---- RECORDS SHOWN
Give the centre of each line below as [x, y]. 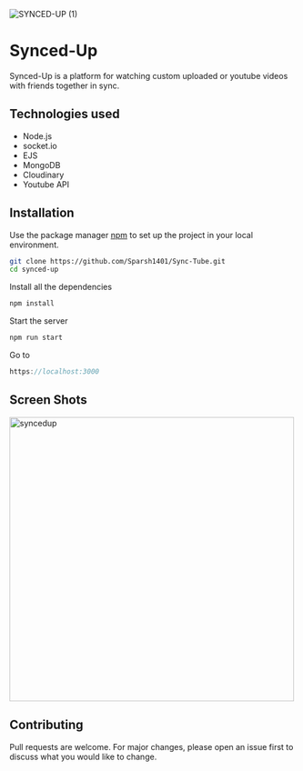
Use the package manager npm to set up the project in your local [131, 235]
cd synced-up [34, 270]
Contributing [46, 725]
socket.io [40, 145]
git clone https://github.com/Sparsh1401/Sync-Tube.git [117, 261]
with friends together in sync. [65, 85]
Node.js [37, 135]
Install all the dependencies [61, 287]
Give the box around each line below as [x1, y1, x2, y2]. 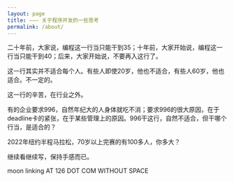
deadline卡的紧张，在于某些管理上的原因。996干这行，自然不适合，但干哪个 [7, 114, 227, 122]
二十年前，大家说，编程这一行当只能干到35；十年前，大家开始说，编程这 [7, 43, 217, 52]
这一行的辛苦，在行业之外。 [7, 90, 87, 99]
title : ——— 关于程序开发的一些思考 [7, 17, 99, 24]
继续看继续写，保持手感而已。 [7, 153, 93, 161]
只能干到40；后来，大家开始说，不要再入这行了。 [19, 52, 162, 60]
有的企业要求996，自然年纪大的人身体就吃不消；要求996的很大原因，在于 [7, 106, 220, 114]
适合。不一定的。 [7, 76, 57, 84]
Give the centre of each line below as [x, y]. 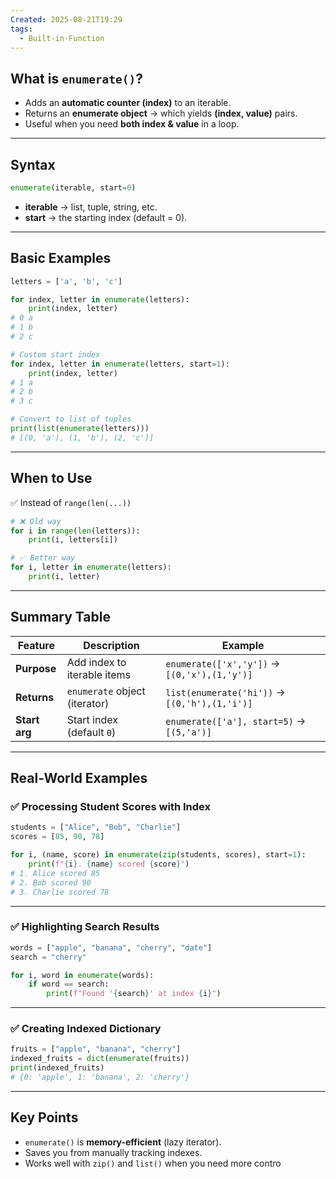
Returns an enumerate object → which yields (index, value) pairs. [161, 113]
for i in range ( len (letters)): [75, 531]
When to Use [51, 478]
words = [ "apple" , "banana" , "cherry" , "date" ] [111, 947]
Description [111, 645]
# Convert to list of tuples [71, 419]
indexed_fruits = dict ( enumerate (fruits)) [100, 1059]
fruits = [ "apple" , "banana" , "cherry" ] [96, 1049]
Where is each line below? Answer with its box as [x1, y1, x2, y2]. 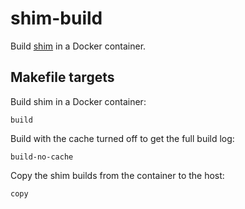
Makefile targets [10, 69, 115, 86]
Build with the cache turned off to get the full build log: [10, 132, 235, 144]
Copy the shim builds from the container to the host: [10, 169, 225, 181]
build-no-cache [10, 152, 74, 162]
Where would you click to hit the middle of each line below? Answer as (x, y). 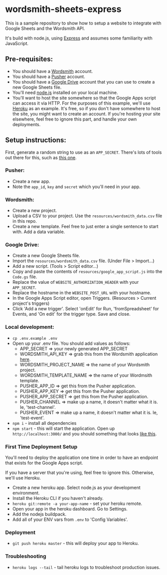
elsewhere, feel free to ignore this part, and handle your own (75, 119)
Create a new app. (31, 181)
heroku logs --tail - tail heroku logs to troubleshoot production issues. (86, 567)
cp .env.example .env (35, 338)
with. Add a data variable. (39, 232)
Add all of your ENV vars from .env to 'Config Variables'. (70, 519)
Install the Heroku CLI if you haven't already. (58, 498)
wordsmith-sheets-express (63, 9)
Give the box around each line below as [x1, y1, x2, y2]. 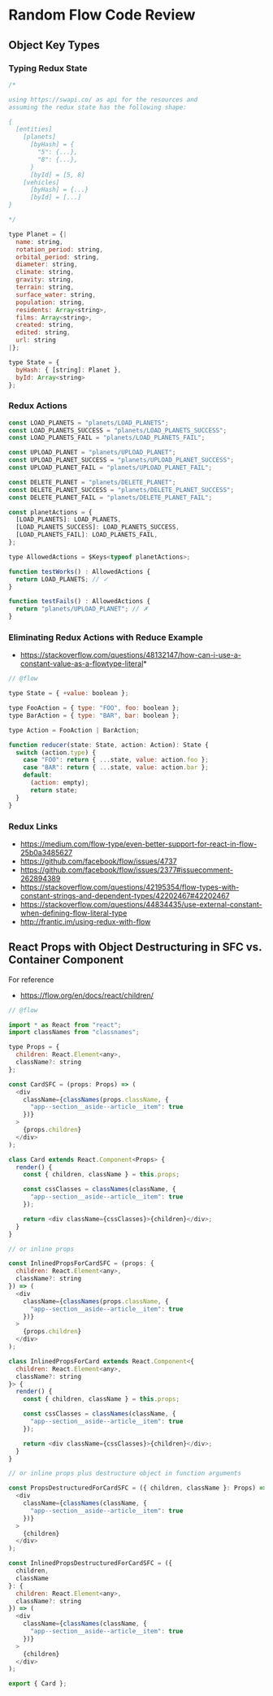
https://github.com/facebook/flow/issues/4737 [19, 856, 177, 866]
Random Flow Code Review [8, 6, 196, 24]
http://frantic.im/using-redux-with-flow [19, 916, 151, 926]
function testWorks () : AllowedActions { [8, 568, 151, 576]
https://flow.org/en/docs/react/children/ [19, 990, 154, 1000]
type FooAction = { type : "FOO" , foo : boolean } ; [8, 704, 180, 712]
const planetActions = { [8, 508, 93, 516]
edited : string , [15, 328, 71, 337]
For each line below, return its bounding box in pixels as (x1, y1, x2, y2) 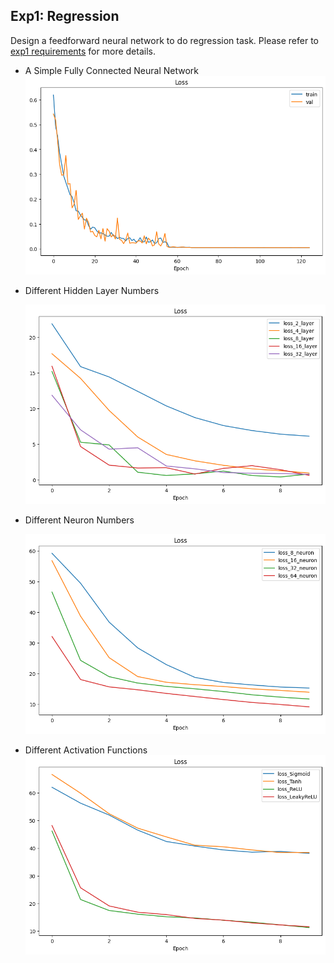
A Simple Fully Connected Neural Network (24, 64, 199, 76)
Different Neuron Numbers (24, 514, 135, 526)
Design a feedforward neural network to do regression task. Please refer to (10, 34, 319, 46)
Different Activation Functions (24, 744, 148, 756)
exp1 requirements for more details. (10, 45, 156, 57)
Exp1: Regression (10, 8, 120, 25)
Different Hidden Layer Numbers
--------
BRIEF: Give back the data exactly, with no images.

EXERCISE RESPONSE:
Give the centre of each line below as [x, y]. 
Use the package manager npm to set up the project in your local [131, 235]
cd synced-up [34, 270]
Contributing [46, 725]
socket.io [40, 145]
git clone https://github.com/Sparsh1401/Sync-Tube.git [117, 261]
with friends together in sync. [65, 85]
Node.js [37, 135]
Install all the dependencies [61, 287]
Give the box around each line below as [x1, y1, x2, y2]. 
deadline卡的紧张，在于某些管理上的原因。996干这行，自然不适合，但干哪个 [7, 114, 227, 122]
二十年前，大家说，编程这一行当只能干到35；十年前，大家开始说，编程这 [7, 43, 217, 52]
这一行的辛苦，在行业之外。 [7, 90, 87, 99]
title : ——— 关于程序开发的一些思考 [7, 17, 99, 24]
继续看继续写，保持手感而已。 [7, 153, 93, 161]
只能干到40；后来，大家开始说，不要再入这行了。 [19, 52, 162, 60]
有的企业要求996，自然年纪大的人身体就吃不消；要求996的很大原因，在于 [7, 106, 220, 114]
适合。不一定的。 [7, 76, 57, 84]
Give the centre of each line below as [x, y]. 
Returns an enumerate object → which yields (index, value) pairs. [161, 113]
for i in range ( len (letters)): [75, 531]
When to Use [51, 478]
words = [ "apple" , "banana" , "cherry" , "date" ] [111, 947]
Description [111, 645]
# Convert to list of tuples [71, 419]
indexed_fruits = dict ( enumerate (fruits)) [100, 1059]
fruits = [ "apple" , "banana" , "cherry" ] [96, 1049]
Where is each line below? Answer with its box as [x1, y1, x2, y2]. 
Makefile targets [10, 69, 115, 86]
Build with the cache turned off to get the full build log: [10, 132, 235, 144]
Copy the shim builds from the container to the host: [10, 169, 225, 181]
build-no-cache [10, 152, 74, 162]
Where would you click to hit the middle of each line below? Answer as (x, y). 
elsewhere, feel free to ignore this part, and handle your own (75, 119)
Create a new app. (31, 181)
heroku logs --tail - tail heroku logs to troubleshoot production issues. (86, 567)
cp .env.example .env (35, 338)
with. Add a data variable. (39, 232)
Add all of your ENV vars from .env to 'Config Variables'. (70, 519)
Install the Heroku CLI if you haven't already. (58, 498)
wordsmith-sheets-express (63, 9)
Give the box around each line below as [x1, y1, x2, y2]. 
https://github.com/facebook/flow/issues/4737 [19, 856, 177, 866]
Random Flow Code Review [8, 6, 196, 24]
http://frantic.im/using-redux-with-flow [19, 916, 151, 926]
function testWorks () : AllowedActions { [8, 568, 151, 576]
https://flow.org/en/docs/react/children/ [19, 990, 154, 1000]
type FooAction = { type : "FOO" , foo : boolean } ; [8, 704, 180, 712]
const planetActions = { [8, 508, 93, 516]
edited : string , [15, 328, 71, 337]
For each line below, return its bounding box in pixels as (x1, y1, x2, y2) 
A Simple Fully Connected Neural Network (24, 64, 199, 76)
Different Neuron Numbers (24, 514, 135, 526)
Design a feedforward neural network to do regression task. Please refer to (10, 34, 319, 46)
Different Activation Functions (24, 744, 148, 756)
exp1 requirements for more details. (10, 45, 156, 57)
Exp1: Regression (10, 8, 120, 25)
Different Hidden Layer Numbers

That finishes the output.